Friday, 31 July 2015

Why Tigernuts are good for you

High in iron, potassium, magnesium and Vitamins C and E, Tigernuts taste sweet, with a hint of coconut, and have a chewy texture.

Spokesman for Navi Organics, Jemma Brett said: ‘We’ve been selling tigernuts for about a year now, and are definitely noticing more interest recently, and our sales are increasing. We consider them a superfood, especially with their nutrient profile almost mirroring that of human breast milk, and the fact that they are gluten-free and nut-free makes them a wonderful alternative and healthy choice.’

Tigernuts help in weight management: Tigernuts act as a mild appetite suppressant because they contain resistant starch, a type of starch which resists digestion, thereby keeping us feeling fuller for longer, and also reduces the amount of calories we absorb from the food.

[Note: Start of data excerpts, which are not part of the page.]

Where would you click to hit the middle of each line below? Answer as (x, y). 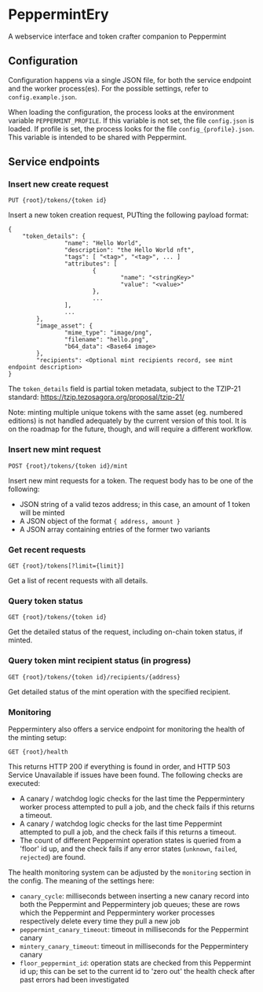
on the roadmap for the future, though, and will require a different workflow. (130, 429)
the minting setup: (37, 737)
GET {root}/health (38, 752)
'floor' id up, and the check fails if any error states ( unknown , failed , (128, 849)
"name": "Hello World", (103, 243)
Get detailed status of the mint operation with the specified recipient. (119, 691)
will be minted (42, 513)
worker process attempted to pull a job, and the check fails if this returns (137, 807)
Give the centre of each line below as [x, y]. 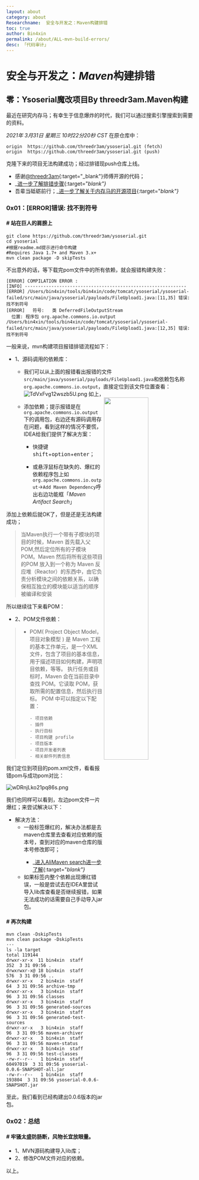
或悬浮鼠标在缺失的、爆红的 [66, 467]
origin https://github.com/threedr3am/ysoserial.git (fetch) [84, 146]
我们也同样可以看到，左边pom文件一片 [53, 800]
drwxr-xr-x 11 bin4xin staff [45, 961]
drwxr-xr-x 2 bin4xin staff [45, 981]
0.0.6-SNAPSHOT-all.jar [36, 1070]
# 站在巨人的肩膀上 [29, 223]
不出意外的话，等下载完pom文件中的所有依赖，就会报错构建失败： [87, 270]
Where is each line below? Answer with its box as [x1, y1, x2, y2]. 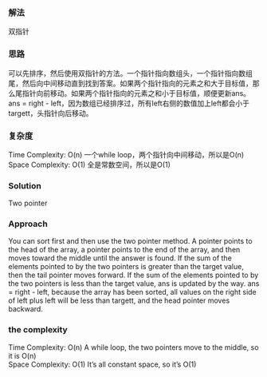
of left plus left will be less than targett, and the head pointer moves [8, 296, 230, 305]
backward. [8, 304, 44, 314]
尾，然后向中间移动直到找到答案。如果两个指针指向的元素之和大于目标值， [8, 78, 253, 88]
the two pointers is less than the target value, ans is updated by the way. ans [8, 279, 260, 288]
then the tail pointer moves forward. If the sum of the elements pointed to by [8, 270, 259, 280]
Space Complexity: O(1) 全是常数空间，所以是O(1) [8, 160, 171, 169]
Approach [8, 218, 48, 229]
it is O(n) [8, 351, 37, 360]
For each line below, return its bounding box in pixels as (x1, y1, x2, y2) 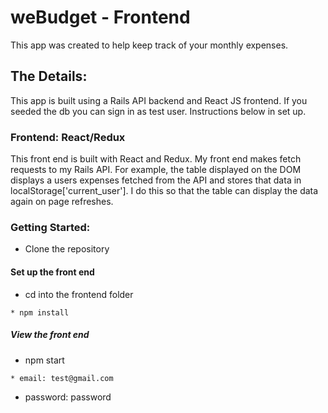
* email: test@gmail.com (10, 373, 114, 383)
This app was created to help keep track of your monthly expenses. (10, 39, 289, 51)
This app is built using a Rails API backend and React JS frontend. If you (10, 94, 308, 106)
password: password (24, 391, 112, 403)
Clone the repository (24, 243, 110, 255)
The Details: (10, 68, 88, 85)
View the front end (10, 329, 90, 341)
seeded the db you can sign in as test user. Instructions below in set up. (10, 105, 307, 117)
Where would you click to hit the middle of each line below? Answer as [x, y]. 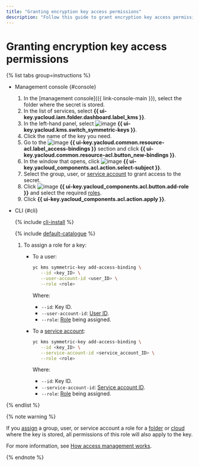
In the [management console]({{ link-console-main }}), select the [103, 98]
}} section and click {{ [118, 149]
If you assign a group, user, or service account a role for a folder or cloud [95, 428]
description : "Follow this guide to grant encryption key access [88, 17]
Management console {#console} [55, 87]
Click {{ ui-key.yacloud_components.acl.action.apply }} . [94, 199]
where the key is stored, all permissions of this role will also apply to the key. [99, 435]
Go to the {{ [49, 142]
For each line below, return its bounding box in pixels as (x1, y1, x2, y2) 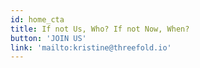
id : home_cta (10, 14, 65, 25)
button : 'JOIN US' (10, 33, 87, 43)
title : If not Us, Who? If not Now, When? (10, 24, 190, 34)
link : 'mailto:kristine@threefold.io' (10, 42, 172, 53)
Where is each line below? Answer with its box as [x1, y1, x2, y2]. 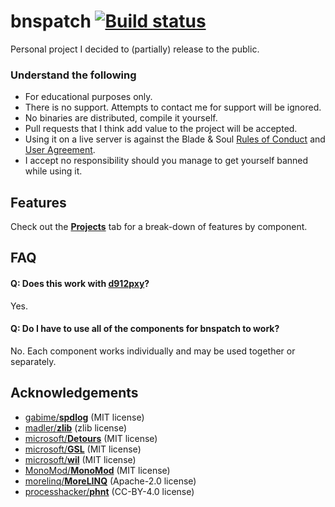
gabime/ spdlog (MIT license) [24, 411, 145, 423]
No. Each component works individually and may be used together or [10, 345, 296, 357]
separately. [10, 355, 57, 367]
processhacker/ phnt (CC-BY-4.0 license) [24, 485, 195, 497]
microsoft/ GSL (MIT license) [24, 443, 142, 455]
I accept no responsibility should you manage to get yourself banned [24, 155, 309, 167]
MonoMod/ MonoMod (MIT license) [24, 464, 171, 476]
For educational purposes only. [24, 91, 153, 103]
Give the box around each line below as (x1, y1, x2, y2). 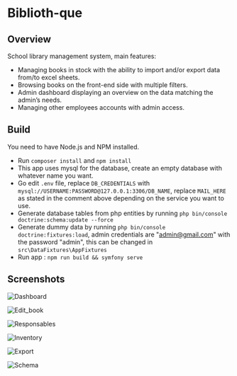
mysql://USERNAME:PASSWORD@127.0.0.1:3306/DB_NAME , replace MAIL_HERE (17, 186, 226, 195)
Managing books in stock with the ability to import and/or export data (17, 66, 221, 74)
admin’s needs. (17, 96, 62, 104)
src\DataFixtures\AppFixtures (17, 246, 108, 253)
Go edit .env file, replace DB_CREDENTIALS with (17, 178, 150, 187)
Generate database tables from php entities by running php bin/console (17, 209, 228, 217)
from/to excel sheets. (17, 73, 80, 81)
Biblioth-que (7, 5, 83, 21)
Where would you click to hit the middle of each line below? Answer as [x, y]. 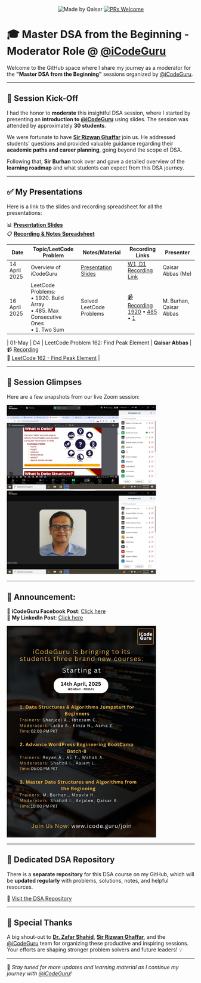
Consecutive [46, 317]
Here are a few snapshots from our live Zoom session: [73, 396]
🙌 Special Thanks [40, 922]
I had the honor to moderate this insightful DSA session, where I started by [99, 113]
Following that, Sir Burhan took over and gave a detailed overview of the [96, 161]
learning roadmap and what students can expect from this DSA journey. [95, 168]
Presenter [177, 252]
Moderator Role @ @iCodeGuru [86, 51]
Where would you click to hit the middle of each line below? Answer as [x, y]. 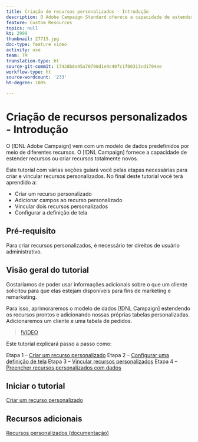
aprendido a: [22, 182]
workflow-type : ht [29, 72]
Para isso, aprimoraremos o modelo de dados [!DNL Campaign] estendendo [98, 308]
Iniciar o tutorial [36, 386]
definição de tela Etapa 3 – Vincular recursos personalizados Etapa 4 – [92, 361]
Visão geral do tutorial [48, 270]
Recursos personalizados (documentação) [57, 433]
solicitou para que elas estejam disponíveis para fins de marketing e [88, 291]
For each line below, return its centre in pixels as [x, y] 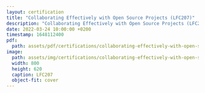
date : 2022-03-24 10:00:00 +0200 [49, 29]
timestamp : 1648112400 [35, 35]
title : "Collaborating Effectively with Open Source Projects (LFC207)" [101, 18]
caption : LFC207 [32, 75]
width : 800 [26, 63]
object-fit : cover [35, 80]
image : [15, 52]
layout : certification [35, 12]
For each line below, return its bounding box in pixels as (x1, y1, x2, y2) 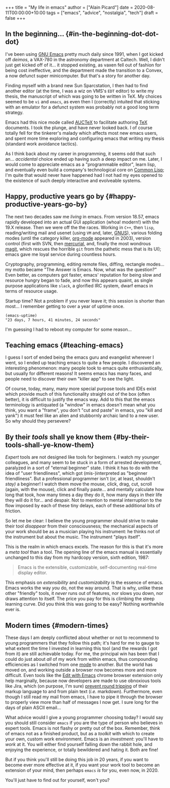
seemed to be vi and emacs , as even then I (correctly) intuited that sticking (5, 98, 160, 104)
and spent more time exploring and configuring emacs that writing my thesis (5, 135, 164, 141)
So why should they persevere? (5, 418, 71, 424)
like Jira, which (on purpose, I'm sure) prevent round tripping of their (5, 683, 148, 689)
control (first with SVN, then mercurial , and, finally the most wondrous (5, 240, 151, 246)
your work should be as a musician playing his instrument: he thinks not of (5, 529, 160, 535)
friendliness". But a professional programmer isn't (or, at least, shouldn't (5, 476, 155, 482)
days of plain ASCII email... (5, 704, 61, 711)
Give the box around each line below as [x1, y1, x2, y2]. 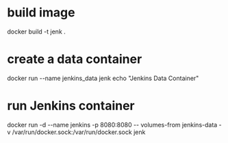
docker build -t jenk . [7, 27, 66, 36]
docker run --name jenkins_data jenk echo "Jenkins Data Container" [7, 74, 199, 82]
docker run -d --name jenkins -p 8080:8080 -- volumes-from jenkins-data [7, 120, 218, 129]
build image [7, 5, 75, 21]
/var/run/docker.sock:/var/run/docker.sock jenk [12, 128, 146, 136]
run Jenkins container [7, 98, 135, 114]
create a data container [7, 51, 142, 67]
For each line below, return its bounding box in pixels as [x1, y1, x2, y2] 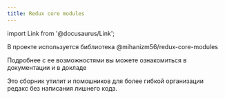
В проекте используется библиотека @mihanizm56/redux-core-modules [7, 42, 219, 51]
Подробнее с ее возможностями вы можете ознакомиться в [7, 56, 187, 64]
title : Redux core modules [7, 10, 85, 17]
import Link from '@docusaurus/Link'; [7, 29, 115, 37]
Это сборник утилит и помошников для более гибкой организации [7, 77, 204, 85]
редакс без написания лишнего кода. [7, 84, 118, 92]
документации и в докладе [7, 63, 87, 71]
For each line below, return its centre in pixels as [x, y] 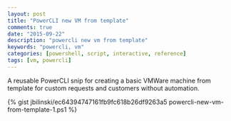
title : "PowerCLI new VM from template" [68, 21]
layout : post [27, 14]
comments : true [30, 27]
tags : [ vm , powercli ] [40, 60]
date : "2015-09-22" [36, 34]
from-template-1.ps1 [37, 109]
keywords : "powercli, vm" [46, 47]
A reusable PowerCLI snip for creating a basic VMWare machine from [109, 80]
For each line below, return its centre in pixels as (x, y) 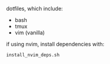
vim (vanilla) (30, 33)
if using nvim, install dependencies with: (55, 44)
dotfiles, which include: (35, 9)
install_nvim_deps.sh (33, 55)
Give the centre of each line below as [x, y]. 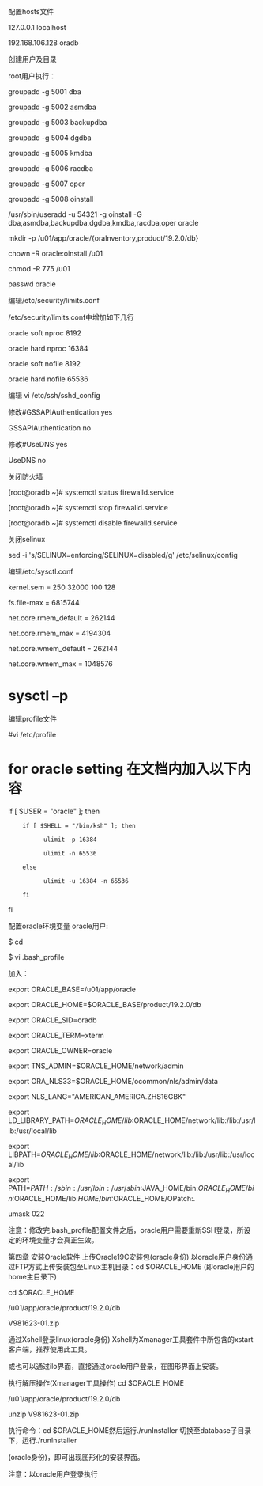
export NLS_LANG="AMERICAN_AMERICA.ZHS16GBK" [97, 1096]
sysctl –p [38, 696]
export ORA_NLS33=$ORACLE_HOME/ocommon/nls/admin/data [113, 1081]
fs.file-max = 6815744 [44, 603]
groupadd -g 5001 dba [45, 92]
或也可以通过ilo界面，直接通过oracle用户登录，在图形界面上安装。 [116, 1367]
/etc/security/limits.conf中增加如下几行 [71, 317]
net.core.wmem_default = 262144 [63, 648]
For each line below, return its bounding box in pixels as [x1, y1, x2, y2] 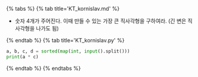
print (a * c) [6, 54, 39, 60]
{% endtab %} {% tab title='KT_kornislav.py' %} [6, 37, 125, 44]
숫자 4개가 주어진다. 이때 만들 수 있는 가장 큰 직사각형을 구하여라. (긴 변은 [14, 17, 187, 24]
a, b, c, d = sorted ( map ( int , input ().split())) [6, 48, 130, 54]
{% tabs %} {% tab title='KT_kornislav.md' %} [6, 5, 120, 12]
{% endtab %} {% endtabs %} [6, 64, 81, 72]
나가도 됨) [35, 25, 59, 32]
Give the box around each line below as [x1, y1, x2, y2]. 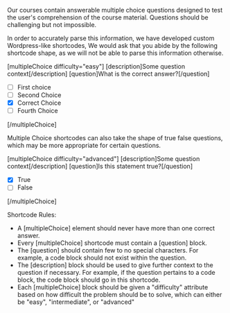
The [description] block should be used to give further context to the [17, 261, 213, 269]
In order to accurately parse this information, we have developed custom [7, 34, 215, 42]
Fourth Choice [17, 107, 58, 115]
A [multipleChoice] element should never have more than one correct [17, 224, 215, 232]
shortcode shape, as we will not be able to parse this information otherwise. [7, 49, 224, 57]
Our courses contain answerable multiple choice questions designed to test [7, 6, 223, 14]
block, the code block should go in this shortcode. [17, 276, 161, 284]
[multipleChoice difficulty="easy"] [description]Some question [7, 62, 186, 70]
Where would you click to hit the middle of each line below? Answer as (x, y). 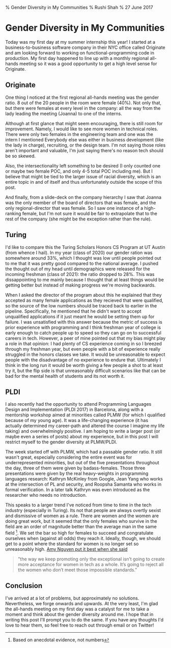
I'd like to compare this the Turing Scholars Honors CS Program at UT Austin (85, 247)
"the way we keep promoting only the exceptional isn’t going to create (91, 559)
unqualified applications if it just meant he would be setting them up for (80, 316)
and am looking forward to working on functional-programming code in (80, 52)
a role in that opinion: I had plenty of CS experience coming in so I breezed (83, 344)
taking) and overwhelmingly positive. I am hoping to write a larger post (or (83, 431)
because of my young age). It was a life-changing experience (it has (77, 420)
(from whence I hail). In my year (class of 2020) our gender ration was (79, 252)
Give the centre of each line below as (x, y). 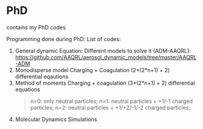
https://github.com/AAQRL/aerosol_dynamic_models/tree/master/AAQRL (106, 57)
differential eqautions (42, 76)
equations (28, 89)
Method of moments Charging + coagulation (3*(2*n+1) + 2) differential (105, 83)
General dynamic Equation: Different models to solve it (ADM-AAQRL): (103, 51)
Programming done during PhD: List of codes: (64, 39)
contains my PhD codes (36, 27)
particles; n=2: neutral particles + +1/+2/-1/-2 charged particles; (110, 107)
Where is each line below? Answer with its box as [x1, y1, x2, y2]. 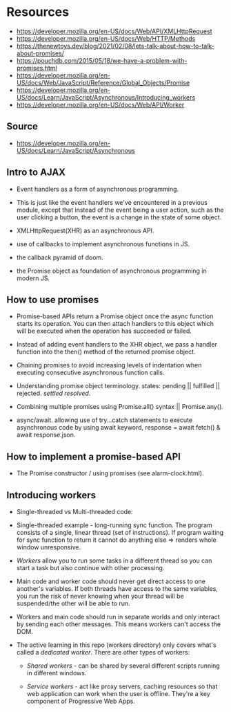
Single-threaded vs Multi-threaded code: [16, 508, 133, 515]
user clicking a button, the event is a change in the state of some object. [16, 212, 222, 221]
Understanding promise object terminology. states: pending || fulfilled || [16, 382, 220, 390]
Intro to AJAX [6, 167, 66, 179]
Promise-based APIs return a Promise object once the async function [16, 312, 214, 320]
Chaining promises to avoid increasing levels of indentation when [16, 361, 202, 369]
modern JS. [16, 274, 50, 282]
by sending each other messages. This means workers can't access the [16, 620, 221, 628]
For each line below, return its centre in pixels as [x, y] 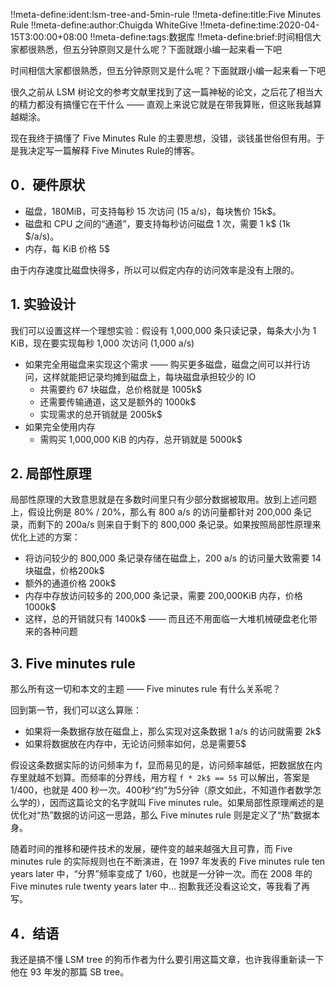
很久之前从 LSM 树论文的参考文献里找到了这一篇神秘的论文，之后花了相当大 [166, 92]
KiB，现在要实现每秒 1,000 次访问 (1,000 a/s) [102, 343]
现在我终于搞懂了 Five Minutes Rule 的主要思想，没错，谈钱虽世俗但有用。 [163, 138]
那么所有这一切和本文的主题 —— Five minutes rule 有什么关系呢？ [146, 689]
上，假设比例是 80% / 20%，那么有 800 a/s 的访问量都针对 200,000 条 [156, 512]
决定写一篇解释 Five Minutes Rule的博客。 [113, 150]
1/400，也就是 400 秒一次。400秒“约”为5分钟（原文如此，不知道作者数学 [161, 790]
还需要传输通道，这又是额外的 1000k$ [118, 401]
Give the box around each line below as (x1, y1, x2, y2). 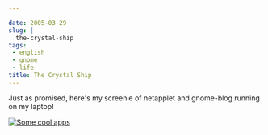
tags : (8, 41, 27, 49)
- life (11, 63, 35, 72)
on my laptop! (8, 101, 54, 111)
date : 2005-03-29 (8, 18, 67, 27)
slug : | (8, 26, 35, 35)
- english (11, 49, 45, 57)
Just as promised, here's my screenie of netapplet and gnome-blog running (8, 93, 261, 103)
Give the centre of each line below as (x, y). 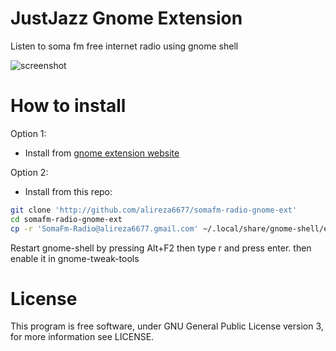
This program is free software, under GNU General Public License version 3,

‘Resistant starch is also a prebiotic, which helps our bodies to naturally develop probiotic or friendly bacteria ensuring a strong immune system,’ according to Ludovica Vigliardi Paravia, spokesman for Organic Gemini, which will launch tigernuts in the UK this September after their success in the U.S.

In Spain, where tigernuts are known as ‘chufa’ and are grown in the Valencia region, they are used to make the popular drink, Horchata.

Fishermen also use them as bait, particularly for carp. In the eastern Region of Nigeria it is called 'aki awusa'. It is popular in the Northern part of Nigeria.